Dpu support
DPU support¶
With the emergence of Data Processing Units (DPUs), NIC vendors can now offer greater hardware acceleration capability, flexibility and security.
It is desirable to leverage DPU in OVN-kubernetes to accelerate networking and secure the network control plane.
A DPU consists of: - Industry-standard, high-performance, software-programmable multi-core CPU - High-performance network interface - Flexible and programmable acceleration engines
Similarly to Smart-NICs, a DPU follows the kernel switchdev model. In this model, every VF/PF net-device on the host has a corresponding representor net-device existing on the embedded CPU.
Any vendor that manufactures a DPU which supports the above model should work with current design.
Design document can be found here.
OVN-Kubernetes in a DPU-Accelerated Environment¶
The ovn-kubernetes deployment will have two parts one on the host and another on the DPU side.
These aforementioned parts are expected to be deployed also on two different Kubernetes clusters, one for the host and another for the DPUs.

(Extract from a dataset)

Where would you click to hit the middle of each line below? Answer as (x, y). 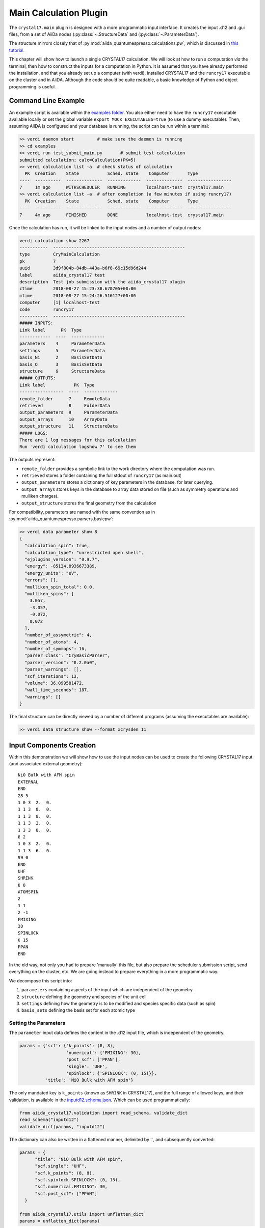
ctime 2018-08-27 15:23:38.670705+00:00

Always check the dependencies on the Requirements page
Host Cluster¶
OVN-Kubernetes control plane related component¶
- ovn-cluster-manager
OVN-Kubernetes components on a Standard Host (Non-DPU)¶
- local-nb-ovsdb
- local-sb-ovsdb
- run-ovn-northd
- ovnkube-controller-with-node
- ovn-controller
- ovs-metrics
OVN-Kubernetes component on a DPU-Enabled Host¶
- ovn-node
For detailed configuration of gateway interfaces in DPU host mode, see DPU Gateway Interface Configuration.
DPU Cluster¶
OVN-Kubernetes components¶
- local-nb-ovsdb
- local-sb-ovsdb
- run-ovn-northd
- ovnkube-controller-with-node
- ovn-controller
- ovs-metrics
DPU health monitoring¶
OVN-Kubernetes uses a custom Kubernetes Lease in the ovn-kubernetes namespace to track the health of the DPU side of a trusted deployment.
The DPU host creates the lease and sets an owner reference to the Kubernetes Node, while ovnkube running on the DPU renews the lease on a regular interval.
Two ovnkube-node options control this behavior:
- --dpu-node-lease-renew-interval (seconds, default 10). Set to 0 to disable the health check.
- --dpu-node-lease-duration (seconds, default 40).
If the lease expires, the DPU host CNI server fails ADD requests immediately with DPU Not Ready and the STATUS command returns a CNI error with code 50 (The plugin is not available).
This causes the container runtime to report NetworkReady=false, preventing new workloads from landing on the affected host until the DPU becomes healthy again.